• _Work order_: Counting only the lines below that contain the word "Esterel", what is the total? Give it with no other words.

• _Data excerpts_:
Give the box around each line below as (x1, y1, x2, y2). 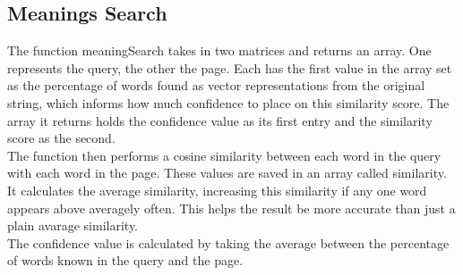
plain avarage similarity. (7, 216, 139, 235)
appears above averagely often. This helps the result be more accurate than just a (7, 198, 456, 217)
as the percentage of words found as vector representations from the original (7, 76, 425, 95)
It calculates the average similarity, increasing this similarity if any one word (7, 180, 427, 199)
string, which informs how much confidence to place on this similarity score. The (7, 93, 450, 112)
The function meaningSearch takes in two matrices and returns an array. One (7, 41, 432, 60)
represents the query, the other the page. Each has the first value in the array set (7, 58, 452, 77)
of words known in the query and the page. (7, 251, 244, 270)
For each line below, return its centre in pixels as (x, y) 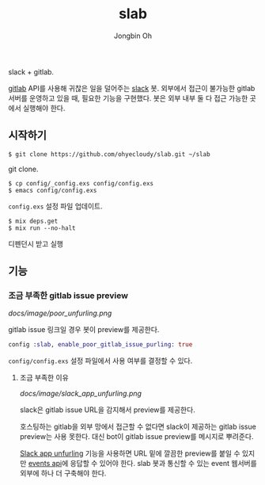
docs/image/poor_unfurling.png (60, 313)
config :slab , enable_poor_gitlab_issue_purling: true (100, 345)
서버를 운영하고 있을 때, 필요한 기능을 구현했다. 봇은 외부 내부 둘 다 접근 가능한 (128, 98)
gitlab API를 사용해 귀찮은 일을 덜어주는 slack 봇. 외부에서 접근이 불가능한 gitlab (132, 88)
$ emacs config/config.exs (53, 190)
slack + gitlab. (31, 71)
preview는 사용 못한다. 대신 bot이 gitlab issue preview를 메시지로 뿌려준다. (136, 437)
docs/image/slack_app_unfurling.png (81, 394)
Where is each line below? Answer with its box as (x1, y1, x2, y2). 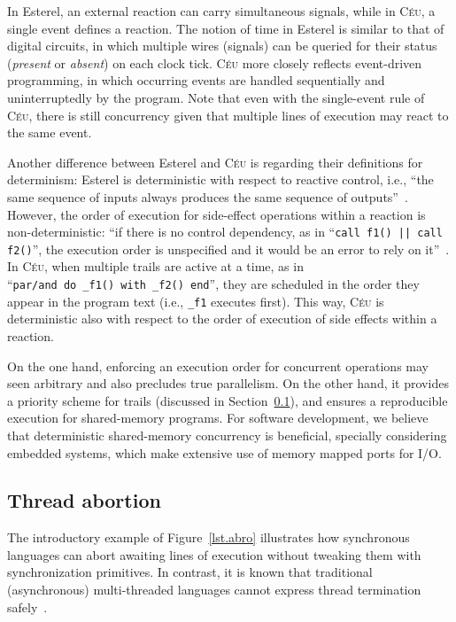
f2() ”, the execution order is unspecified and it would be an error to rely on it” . (7, 239, 450, 258)
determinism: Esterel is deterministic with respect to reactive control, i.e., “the (7, 170, 434, 189)
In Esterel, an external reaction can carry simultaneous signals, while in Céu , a (7, 2, 436, 19)
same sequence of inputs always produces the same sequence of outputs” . (7, 187, 408, 206)
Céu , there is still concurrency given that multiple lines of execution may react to (7, 105, 449, 124)
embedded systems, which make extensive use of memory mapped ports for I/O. (7, 443, 442, 462)
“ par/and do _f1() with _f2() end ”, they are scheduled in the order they (7, 275, 420, 293)
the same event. (7, 123, 92, 142)
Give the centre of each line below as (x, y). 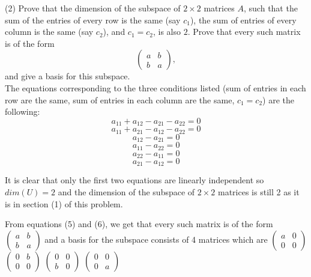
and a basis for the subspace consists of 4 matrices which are (156, 239)
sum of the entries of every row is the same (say (93, 20)
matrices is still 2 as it (259, 192)
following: (23, 111)
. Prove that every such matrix (244, 32)
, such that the (271, 8)
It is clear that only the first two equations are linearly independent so (134, 180)
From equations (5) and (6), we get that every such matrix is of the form (139, 224)

• _Exercise result_: 2